Led by Luke Harrington and Professor David Frame from the New Zealand Climate Change Research Institute, the research measured the likelihood of extreme weather patterns occurring in modern day New Zealand compared to weather patterns in the late nineteenth century.
"We used new statistical techniques to examine the specific types of weather systems which passed over New Zealand during the 2013 summer drought. We then used climate models to evaluate whether they were more likely to occur in the present day, when compared with the late nineteenth century," says Mr Harrington.
"Our results show that due to changes in climate over the last 130 years, in response to both greenhouse gas emissions and ozone depletion, weather patterns such as those seen in the 2013 drought were 20 percent more likely to occur in the present day than in the late 1800s."
The 2013 New Zealand drought affected the entire North Island and the west coast of the South Island, and is considered one of the most severe droughts to have affected these areas in at least 40 years.

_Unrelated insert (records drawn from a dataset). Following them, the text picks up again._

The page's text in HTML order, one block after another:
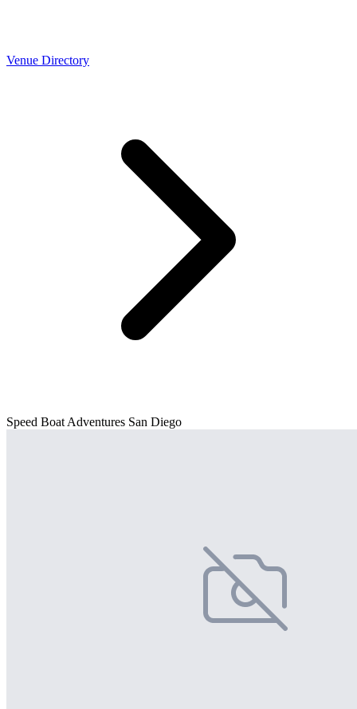
Venue Directory
Speed Boat Adventures San Diego
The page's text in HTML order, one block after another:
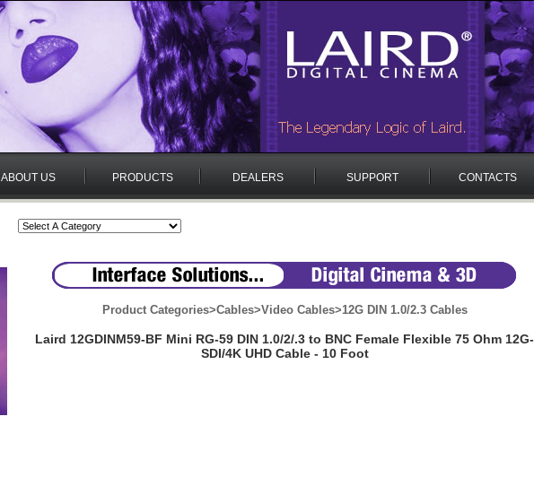
ABOUT US PRODUCTS DEALERS SUPPORT CONTACTS
Product Categories>Cables>Video Cables>12G DIN 1.0/2.3 Cables
Laird 12GDINM59-BF Mini RG-59 DIN 1.0/2/.3 to BNC Female Flexible 75 Ohm 12G-
SDI/4K UHD Cable - 10 Foot
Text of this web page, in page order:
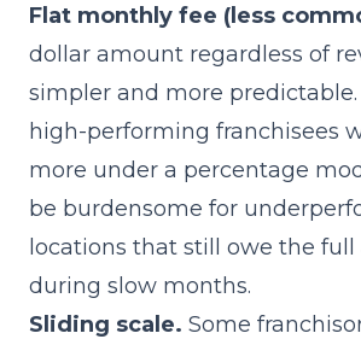
Flat monthly fee (less
dollar amount regardless of
simpler and more
high-performing franchisees
more under a percentage
be burdensome for
locations that still owe the
during slow months.
Sliding scale. Some
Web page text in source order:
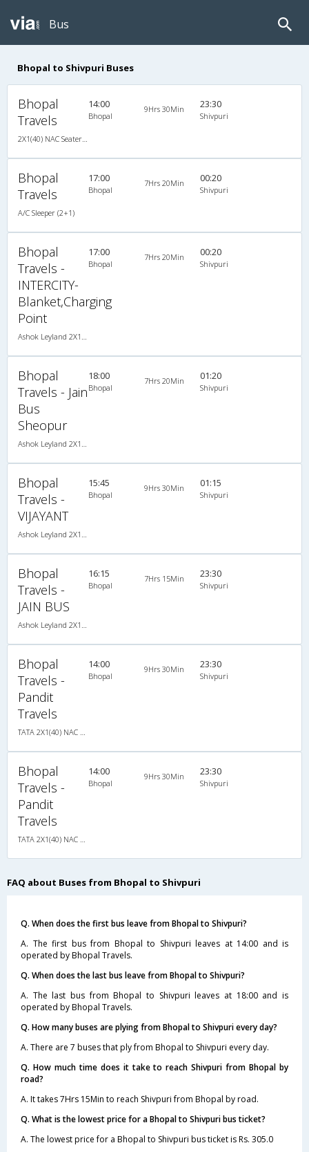
Bus
Bhopal to Shivpuri Buses
Bhopal
Travels
14:00
Bhopal
9Hrs 30Min 23:30
Shivpuri
Bhopal
Travels
A/C Sleeper (2+1)
17:00
Bhopal
7Hrs 20Min 00:20
Shivpuri
Bhopal
Travels -
INTERCITY-
Blanket,Charging
Point
17:00
Bhopal
7Hrs 20Min 00:20
Shivpuri
Bhopal
Travels - Jain
Bus
Sheopur
18:00
Bhopal
7Hrs 20Min 01:20
Shivpuri
Bhopal
Travels -
VIJAYANT
15:45
Bhopal
9Hrs 30Min 01:15
Shivpuri
Bhopal
Travels -
JAIN BUS
16:15
Bhopal
7Hrs 15Min 23:30
Shivpuri
Bhopal
Travels -
Pandit
Travels
14:00
Bhopal
9Hrs 30Min 23:30
Shivpuri
Bhopal
Travels -
Pandit
Travels
14:00
Bhopal
9Hrs 30Min 23:30
Shivpuri
FAQ about Buses from Bhopal to Shivpuri
Q. When does the first bus leave from Bhopal to Shivpuri?
A. The first bus from Bhopal to Shivpuri leaves at 14:00 and is
operated by Bhopal Travels.
Q. When does the last bus leave from Bhopal to Shivpuri?
A. The last bus from Bhopal to Shivpuri leaves at 18:00 and is
operated by Bhopal Travels.
Q. How many buses are plying from Bhopal to Shivpuri every day?
A. There are 7 buses that ply from Bhopal to Shivpuri every day.
Q. How much time does it take to reach Shivpuri from Bhopal by
road?
A. It takes 7Hrs 15Min to reach Shivpuri from Bhopal by road.
Q. What is the lowest price for a Bhopal to Shivpuri bus ticket?
A. The lowest price for a Bhopal to Shivpuri bus ticket is Rs. 305.0
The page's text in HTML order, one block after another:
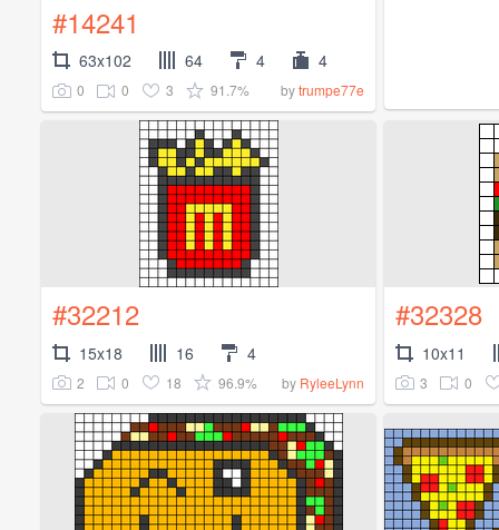
#14241
63x102 64 4 4
0 0 3 91.7% bytrumpe77e
#32212
15x18 16 4
2 0 18 96.9% by RyleeLynn
#32328
10x11
3 0
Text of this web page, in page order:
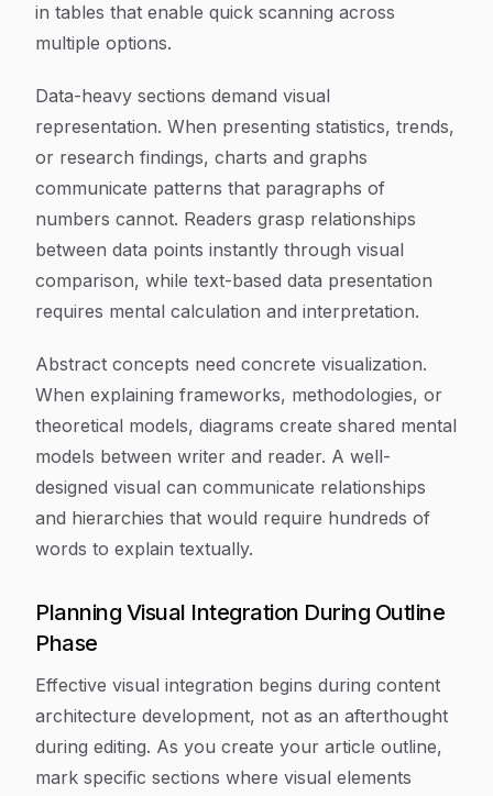
in tables that enable quick scanning across
multiple options.
Data-heavy sections demand visual
representation. When presenting statistics, trends,
or research findings, charts and graphs
communicate patterns that paragraphs of
numbers cannot. Readers grasp relationships
between data points instantly through visual
comparison, while text-based data presentation
requires mental calculation and interpretation.
Abstract concepts need concrete visualization.
When explaining frameworks, methodologies, or
theoretical models, diagrams create shared mental
models between writer and reader. A well-
designed visual can communicate relationships
and hierarchies that would require hundreds of
words to explain textually.
Planning Visual Integration During Outline
Phase
Effective visual integration begins during content
architecture development, not as an afterthought
during editing. As you create your article outline,
mark specific sections where visual elements
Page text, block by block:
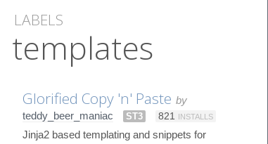
LABELS
templates
Glorified Copy 'n' Paste by
teddy_beer_maniac
ST3 821 INSTALLS
Jinja2 based templating and snippets for
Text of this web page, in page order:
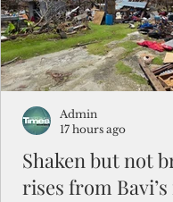
Shaken but not
rises from
Admin
17 hours ago
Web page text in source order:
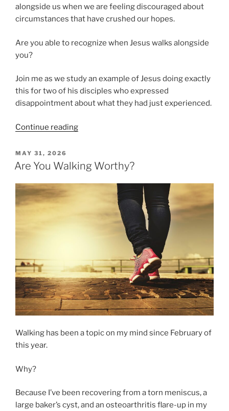
alongside us when we are feeling discouraged about
circumstances that have crushed our hopes.
Are you able to recognize when Jesus walks alongside
you?
Join me as we study an example of Jesus doing exactly
this for two of his disciples who expressed
disappointment about what they had just experienced.
Continue reading“Does
with
POSTED
ON
MAY 31, 2026
Are You Walking Worthy?
Walking has been a topic on my mind since February of
this year.
Why?
Because I’ve been recovering from a torn meniscus, a
large baker’s cyst, and an osteoarthritis flare-up in my
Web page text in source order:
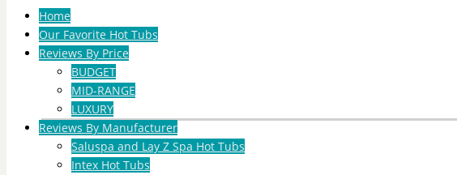
Home
Our Favorite Hot Tubs
Reviews By Price
BUDGET
MID-RANGE
LUXURY
Reviews By Manufacturer
Saluspa and Lay Z Spa Hot Tubs
Intex Hot Tubs

"The 2013 drought had a huge impact on New Zealand—according to Treasury estimates, the drought cost the New Zealand economy at least $1.3 billion. It's also an important case study to help New Zealanders understand how the nature of extreme events is changing for New Zealand," says Mr Harrington.
"We are already seeing changes in the frequency of extreme weather over New Zealand due to a changing climate. The results from our research are yet another sign that we can expect droughts more frequently in the future and that, when they occur, they are likely to be more intense.
"By looking at the properties of the drought in several different ways, we hope the in-depth detail of our results will be useful for primary industries' planning in anticipation of future New Zealand summers in a warming world."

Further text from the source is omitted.